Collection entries
___

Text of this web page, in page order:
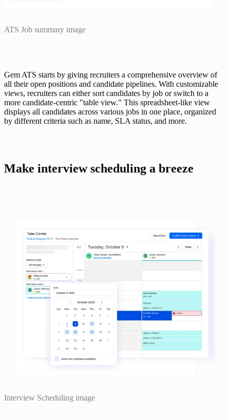
ATS Job summary image
Gem ATS starts by giving recruiters a comprehensive overview of
all their open positions and candidate pipelines. With customizable
views, recruiters can either sort candidates by job or switch to a
more candidate-centric "table view." This spreadsheet-like view
displays all candidates across various jobs in one place, organized
by different criteria such as name, SLA status, and more.
Make interview scheduling a breeze
Interview Scheduling image
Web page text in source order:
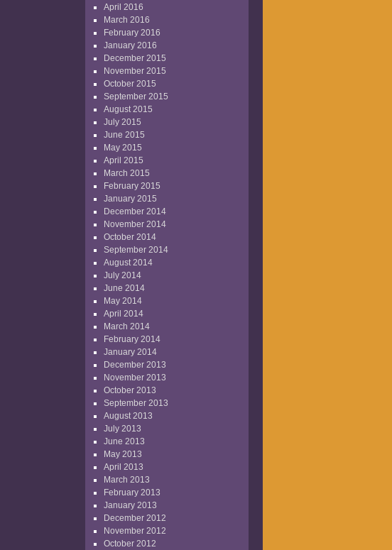
April 2016
March 2016
February 2016
January 2016
December 2015
November 2015
October 2015
September 2015
August 2015
July 2015
June 2015
May 2015
April 2015
March 2015
February 2015
January 2015
December 2014
November 2014
October 2014
September 2014
August 2014
July 2014
June 2014
May 2014
April 2014
March 2014
February 2014
January 2014
December 2013
November 2013
October 2013
September 2013
August 2013
July 2013
June 2013
May 2013
April 2013
March 2013
February 2013
January 2013
December 2012
November 2012
October 2012
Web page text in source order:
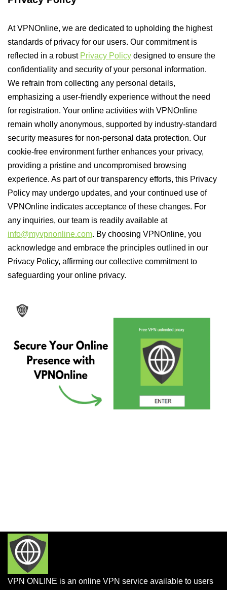
At VPNOnline, we are dedicated to upholding the highest
standards of privacy for our users. Our commitment is
reflected in a robust Privacy Policy designed to ensure the
confidentiality and security of your personal information.
We refrain from collecting any personal details,
emphasizing a user-friendly experience without the need
for registration. Your online activities with VPNOnline
remain wholly anonymous, supported by industry-standard
security measures for non-personal data protection. Our
cookie-free environment further enhances your privacy,
providing a pristine and uncompromised browsing
experience. As part of our transparency efforts, this Privacy
Policy may undergo updates, and your continued use of
VPNOnline indicates acceptance of these changes. For
any inquiries, our team is readily available at
info@myvpnonline.com. By choosing VPNOnline, you
acknowledge and embrace the principles outlined in our
Privacy Policy, affirming our collective commitment to
safeguarding your online privacy.
VPN ONLINE is an online VPN service available to users
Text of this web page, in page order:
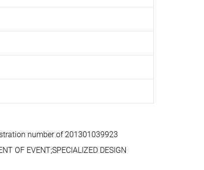
number of 201301039923
OF EVENT;SPECIALIZED DESIGN
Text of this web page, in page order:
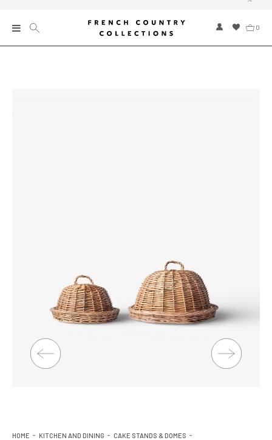
0
Lighting
Product Ranges
HOME KITCHEN AND DINING
CAKE STANDS & DOMES
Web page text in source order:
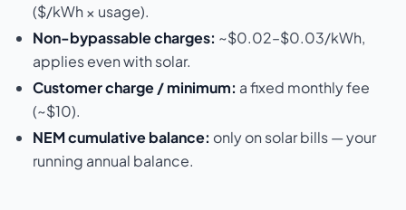
($/kWh × usage).
Non-bypassable charges: ~$0.02–$0.03/kWh,
applies even with solar.
Customer charge / minimum: a fixed monthly fee
(~$10).
NEM cumulative balance: only on solar bills — your
running annual balance.
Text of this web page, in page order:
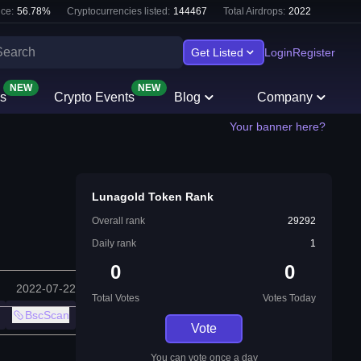
56.78% Cryptocurrencies listed: 144467 Total Airdrops: 2022
Get Listed LoginRegister
NEW
Crypto Events
NEW
Blog Company
Your banner here?
2022-07-22
BscScan
Lunagold Token Rank
Overall rank
29292
Daily rank
1
0
Total Votes
0
Votes Today
Vote
You can vote once a day
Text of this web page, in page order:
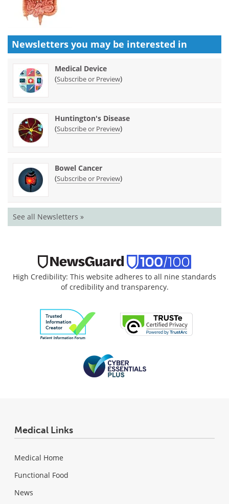
Newsletters you may be interested in
Medical Device
(Subscribe or Preview)
Huntington's Disease
(Subscribe or Preview)
Bowel Cancer
(Subscribe or Preview)
See all Newsletters »
High Credibility: This website adheres to all nine standards
of credibility and transparency.
Medical Links
Medical Home
Functional Food
News
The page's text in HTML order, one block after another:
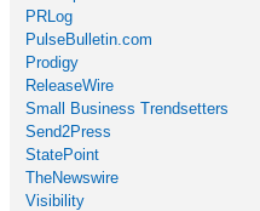
PRLog
PulseBulletin.com
Prodigy
ReleaseWire
Small Business Trendsetters
Send2Press
StatePoint
TheNewswire
Visibility
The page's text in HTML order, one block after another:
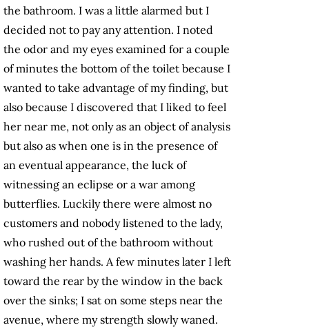
the bathroom. I was a little alarmed but I
decided not to pay any attention. I noted
the odor and my eyes examined for a couple
of minutes the bottom of the toilet because I
wanted to take advantage of my finding, but
also because I discovered that I liked to feel
her near me, not only as an object of analysis
but also as when one is in the presence of
an eventual appearance, the luck of
witnessing an eclipse or a war among
butterflies. Luckily there were almost no
customers and nobody listened to the lady,
who rushed out of the bathroom without
washing her hands. A few minutes later I left
toward the rear by the window in the back
over the sinks; I sat on some steps near the
avenue, where my strength slowly waned.
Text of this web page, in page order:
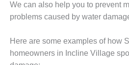
We can also help you to prevent
problems caused by water
Here are some examples of how
homeowners in Incline Village
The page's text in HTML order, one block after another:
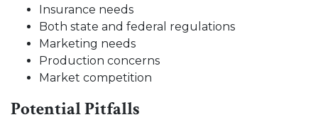
Insurance needs
Both state and federal regulations
Marketing needs
Production concerns
Market competition
Potential Pitfalls
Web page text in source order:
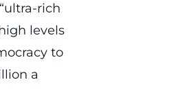
rich
levels
to
a
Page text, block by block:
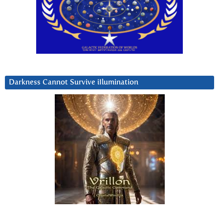
Darkness Cannot Survive iIlumination
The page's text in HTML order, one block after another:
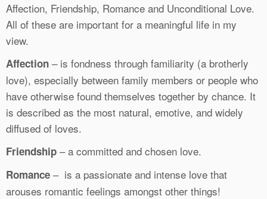
Affection, Friendship, Romance and Unconditional Love.
All of these are important for a meaningful life in my
view.
Affection – is fondness through familiarity (a brotherly
love), especially between family members or people who
have otherwise found themselves together by chance. It
is described as the most natural, emotive, and widely
diffused of loves.
Friendship – a committed and chosen love.
Romance – is a passionate and intense love that
arouses romantic feelings amongst other things!
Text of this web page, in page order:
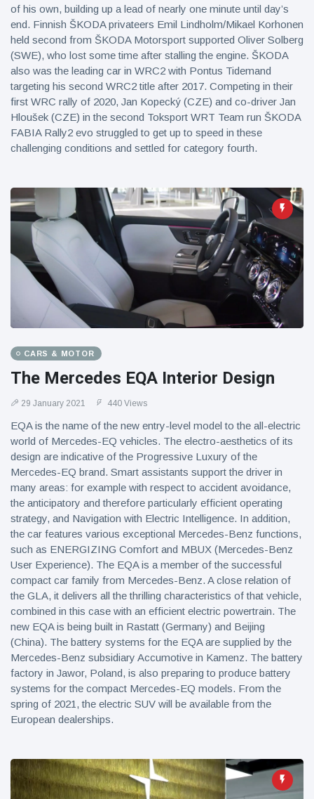
of his own, building up a lead of nearly one minute until day’s
end. Finnish ŠKODA privateers Emil Lindholm/Mikael Korhonen
held second from ŠKODA Motorsport supported Oliver Solberg
(SWE), who lost some time after stalling the engine. ŠKODA
also was the leading car in WRC2 with Pontus Tidemand
targeting his second WRC2 title after 2017. Competing in their
first WRC rally of 2020, Jan Kopecký (CZE) and co-driver Jan
Hloušek (CZE) in the second Toksport WRT Team run ŠKODA
FABIA Rally2 evo struggled to get up to speed in these
challenging conditions and settled for category fourth.
CARS & MOTOR
The Mercedes EQA Interior Design
29 January 2021 440 Views
EQA is the name of the new entry-level model to the all-electric
world of Mercedes-EQ vehicles. The electro-aesthetics of its
design are indicative of the Progressive Luxury of the
Mercedes-EQ brand. Smart assistants support the driver in
many areas: for example with respect to accident avoidance,
the anticipatory and therefore particularly efficient operating
strategy, and Navigation with Electric Intelligence. In addition,
the car features various exceptional Mercedes-Benz functions,
such as ENERGIZING Comfort and MBUX (Mercedes-Benz
User Experience). The EQA is a member of the successful
compact car family from Mercedes-Benz. A close relation of
the GLA, it delivers all the thrilling characteristics of that vehicle,
combined in this case with an efficient electric powertrain. The
new EQA is being built in Rastatt (Germany) and Beijing
(China). The battery systems for the EQA are supplied by the
Mercedes-Benz subsidiary Accumotive in Kamenz. The battery
factory in Jawor, Poland, is also preparing to produce battery
systems for the compact Mercedes-EQ models. From the
spring of 2021, the electric SUV will be available from the
European dealerships.
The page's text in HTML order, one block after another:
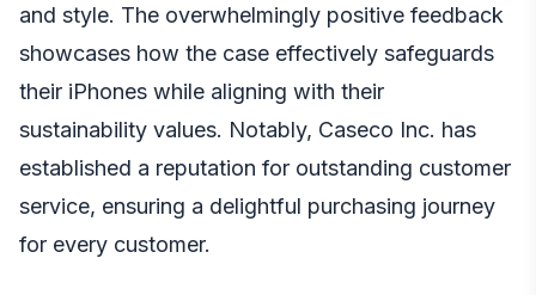
and style. The overwhelmingly positive feedback
showcases how the case effectively safeguards
their iPhones while aligning with their
sustainability values. Notably, Caseco Inc. has
established a reputation for outstanding customer
service, ensuring a delightful purchasing journey
for every customer.
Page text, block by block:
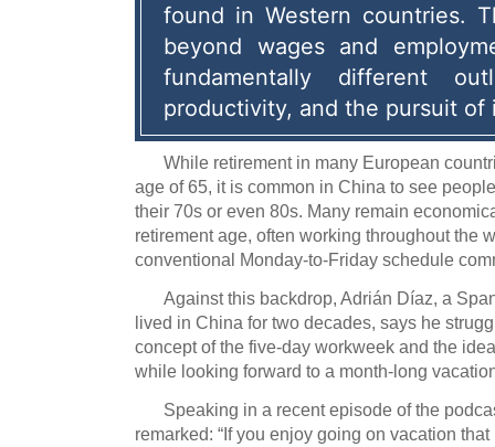
found in Western countries.
beyond wages and
fundamentally different
productivity, and the pursuit of
While retirement in many European
age of 65, it is common in China to see
their 70s or even 80s. Many remain
retirement age, often working throughout the
conventional Monday-to-Friday schedule
Against this backdrop, Adrián Díaz, a
lived in China for two decades, says he
concept of the five-day workweek and the
while looking forward to a month-long
Speaking in a recent episode of the
remarked: “If you enjoy going on vacation
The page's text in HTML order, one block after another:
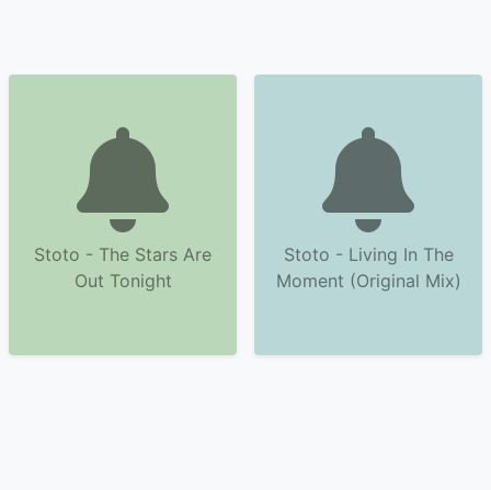
Stoto - The Stars Are
Out Tonight
Stoto - Living In The
Moment (Original Mix)
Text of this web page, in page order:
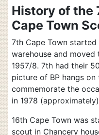
History of the
Cape Town
7th Cape Town started
warehouse and
1957/8. 7th had their
picture of BP hangs
commemorate the
in 1978
16th Cape Town was
scout in Chancery
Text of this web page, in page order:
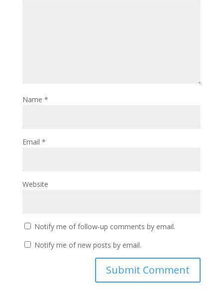
Name *
Email *
Website
Notify me of follow-up comments by email.
Notify me of new posts by email.
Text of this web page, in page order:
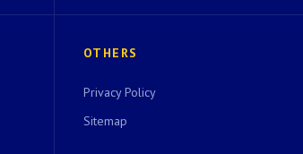
OTHERS
Privacy Policy
Sitemap
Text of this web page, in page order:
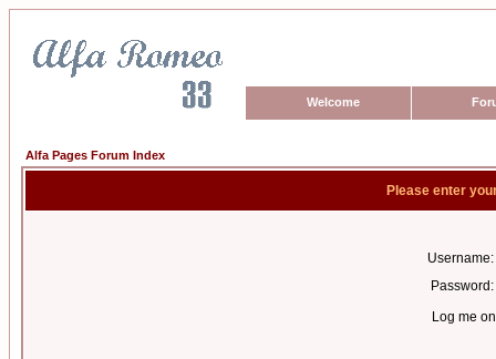
Welcome
Alfa Pages Forum Index
Please enter
Username:
Password:
Log me
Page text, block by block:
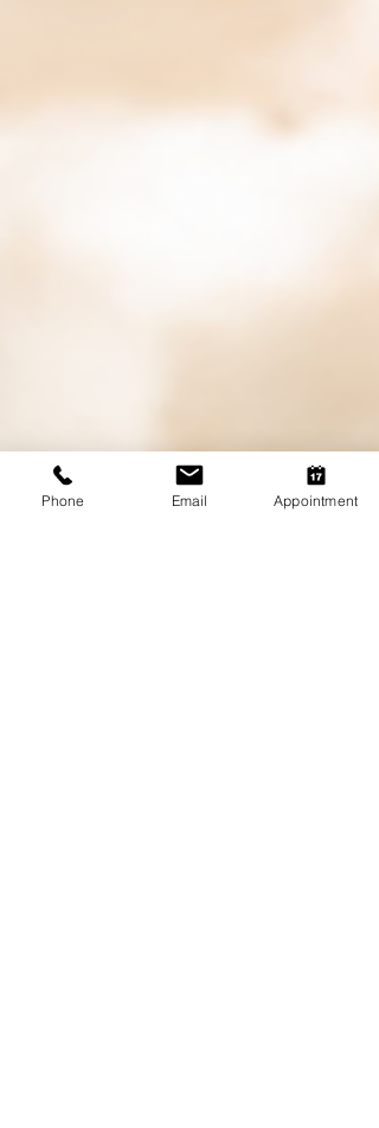
Phone Email Appointment
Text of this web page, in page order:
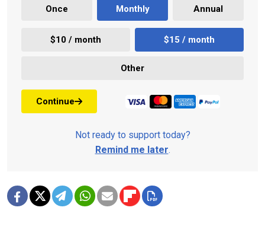
Once Monthly Annual
$10 / month $15 / month
Other
Continue
Not ready to support today?
Remind me later.
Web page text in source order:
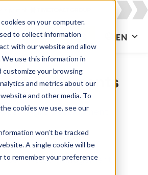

___

- WHAT IS NEEDED -
Repeat each entry above exactly, passing over any images.

- TASK ANSWER -
Text of this web page, in page order:
ATS Job summary image
Gem ATS starts by giving recruiters a comprehensive overview of
all their open positions and candidate pipelines. With customizable
views, recruiters can either sort candidates by job or switch to a
more candidate-centric "table view." This spreadsheet-like view
displays all candidates across various jobs in one place, organized
by different criteria such as name, SLA status, and more.
Make interview scheduling a breeze
Interview Scheduling image
Web page text in source order:
April 2016
March 2016
February 2016
January 2016
December 2015
November 2015
October 2015
September 2015
August 2015
July 2015
June 2015
May 2015
April 2015
March 2015
February 2015
January 2015
December 2014
November 2014
October 2014
September 2014
August 2014
July 2014
June 2014
May 2014
April 2014
March 2014
February 2014
January 2014
December 2013
November 2013
October 2013
September 2013
August 2013
July 2013
June 2013
May 2013
April 2013
March 2013
February 2013
January 2013
December 2012
November 2012
October 2012
Web page text in source order:
At VPNOnline, we are dedicated to upholding the highest
standards of privacy for our users. Our commitment is
reflected in a robust Privacy Policy designed to ensure the
confidentiality and security of your personal information.
We refrain from collecting any personal details,
emphasizing a user-friendly experience without the need
for registration. Your online activities with VPNOnline
remain wholly anonymous, supported by industry-standard
security measures for non-personal data protection. Our
cookie-free environment further enhances your privacy,
providing a pristine and uncompromised browsing
experience. As part of our transparency efforts, this Privacy
Policy may undergo updates, and your continued use of
VPNOnline indicates acceptance of these changes. For
any inquiries, our team is readily available at
info@myvpnonline.com. By choosing VPNOnline, you
acknowledge and embrace the principles outlined in our
Privacy Policy, affirming our collective commitment to
safeguarding your online privacy.
VPN ONLINE is an online VPN service available to users
Text of this web page, in page order:
number of 201301039923
OF EVENT;SPECIALIZED DESIGN
Text of this web page, in page order:
0
Lighting
Product Ranges
HOME KITCHEN AND DINING
CAKE STANDS & DOMES
Web page text in source order:
($/kWh × usage).
Non-bypassable charges: ~$0.02–$0.03/kWh,
applies even with solar.
Customer charge / minimum: a fixed monthly fee
(~$10).
NEM cumulative balance: only on solar bills — your
running annual balance.
Text of this web page, in page order:
56.78% Cryptocurrencies listed: 144467 Total Airdrops: 2022
Get Listed LoginRegister
NEW
Crypto Events
NEW
Blog Company
Your banner here?
2022-07-22
BscScan
Lunagold Token Rank
Overall rank
29292
Daily rank
1
0
Total Votes
0
Votes Today
Vote
You can vote once a day
Text of this web page, in page order:
Newsletters you may be interested in
Medical Device
(Subscribe or Preview)
Huntington's Disease
(Subscribe or Preview)
Bowel Cancer
(Subscribe or Preview)
See all Newsletters »
High Credibility: This website adheres to all nine standards
of credibility and transparency.
Medical Links
Medical Home
Functional Food
News
The page's text in HTML order, one block after another:
PRLog
PulseBulletin.com
Prodigy
ReleaseWire
Small Business Trendsetters
Send2Press
StatePoint
TheNewswire
Visibility
The page's text in HTML order, one block after another:
the bathroom. I was a little alarmed but I
decided not to pay any attention. I noted
the odor and my eyes examined for a couple
of minutes the bottom of the toilet because I
wanted to take advantage of my finding, but
also because I discovered that I liked to feel
her near me, not only as an object of analysis
but also as when one is in the presence of
an eventual appearance, the luck of
witnessing an eclipse or a war among
butterflies. Luckily there were almost no
customers and nobody listened to the lady,
who rushed out of the bathroom without
washing her hands. A few minutes later I left
toward the rear by the window in the back
over the sinks; I sat on some steps near the
avenue, where my strength slowly waned.
Text of this web page, in page order:
We can also help you to prevent
problems caused by water
Here are some examples of how
homeowners in Incline Village
The page's text in HTML order, one block after another:
Insurance needs
Both state and federal regulations
Marketing needs
Production concerns
Market competition
Potential Pitfalls
Web page text in source order:
rich
levels
to
a
Page text, block by block:
Darkness Cannot Survive iIlumination
The page's text in HTML order, one block after another:
Affection, Friendship, Romance and Unconditional Love.
All of these are important for a meaningful life in my
view.
Affection – is fondness through familiarity (a brotherly
love), especially between family members or people who
have otherwise found themselves together by chance. It
is described as the most natural, emotive, and widely
diffused of loves.
Friendship – a committed and chosen love.
Romance – is a passionate and intense love that
arouses romantic feelings amongst other things!
Text of this web page, in page order:
of his own, building up a lead of nearly one minute until day’s
end. Finnish ŠKODA privateers Emil Lindholm/Mikael Korhonen
held second from ŠKODA Motorsport supported Oliver Solberg
(SWE), who lost some time after stalling the engine. ŠKODA
also was the leading car in WRC2 with Pontus Tidemand
targeting his second WRC2 title after 2017. Competing in their
first WRC rally of 2020, Jan Kopecký (CZE) and co-driver Jan
Hloušek (CZE) in the second Toksport WRT Team run ŠKODA
FABIA Rally2 evo struggled to get up to speed in these
challenging conditions and settled for category fourth.
CARS & MOTOR
The Mercedes EQA Interior Design
29 January 2021 440 Views
EQA is the name of the new entry-level model to the all-electric
world of Mercedes-EQ vehicles. The electro-aesthetics of its
design are indicative of the Progressive Luxury of the
Mercedes-EQ brand. Smart assistants support the driver in
many areas: for example with respect to accident avoidance,
the anticipatory and therefore particularly efficient operating
strategy, and Navigation with Electric Intelligence. In addition,
the car features various exceptional Mercedes-Benz functions,
such as ENERGIZING Comfort and MBUX (Mercedes-Benz
User Experience). The EQA is a member of the successful
compact car family from Mercedes-Benz. A close relation of
the GLA, it delivers all the thrilling characteristics of that vehicle,
combined in this case with an efficient electric powertrain. The
new EQA is being built in Rastatt (Germany) and Beijing
(China). The battery systems for the EQA are supplied by the
Mercedes-Benz subsidiary Accumotive in Kamenz. The battery
factory in Jawor, Poland, is also preparing to produce battery
systems for the compact Mercedes-EQ models. From the
spring of 2021, the electric SUV will be available from the
European dealerships.
The page's text in HTML order, one block after another:
and style. The overwhelmingly positive feedback
showcases how the case effectively safeguards
their iPhones while aligning with their
sustainability values. Notably, Caseco Inc. has
established a reputation for outstanding customer
service, ensuring a delightful purchasing journey
for every customer.
Page text, block by block:
found in Western countries.
beyond wages and
fundamentally different
productivity, and the pursuit of
While retirement in many European
age of 65, it is common in China to see
their 70s or even 80s. Many remain
retirement age, often working throughout the
conventional Monday-to-Friday schedule
Against this backdrop, Adrián Díaz, a
lived in China for two decades, says he
concept of the five-day workweek and the
while looking forward to a month-long
Speaking in a recent episode of the
remarked: “If you enjoy going on vacation
The page's text in HTML order, one block after another:
Stoto - The Stars Are
Out Tonight
Stoto - Living In The
Moment (Original Mix)
Text of this web page, in page order:
History of the
Cape Town
7th Cape Town started
warehouse and
1957/8. 7th had their
picture of BP hangs
commemorate the
in 1978
16th Cape Town was
scout in Chancery
Text of this web page, in page order:
Name *
Email *
Website
Notify me of follow-up comments by email.
Notify me of new posts by email.
Text of this web page, in page order:
OTHERS
Privacy Policy
Sitemap
Text of this web page, in page order:
Welcome
Alfa Pages Forum Index
Please enter
Username:
Password:
Log me
Page text, block by block:
Phone Email Appointment
Text of this web page, in page order:
Once Monthly Annual
$10 / month $15 / month
Other
Continue
Not ready to support today?
Remind me later.
Web page text in source order:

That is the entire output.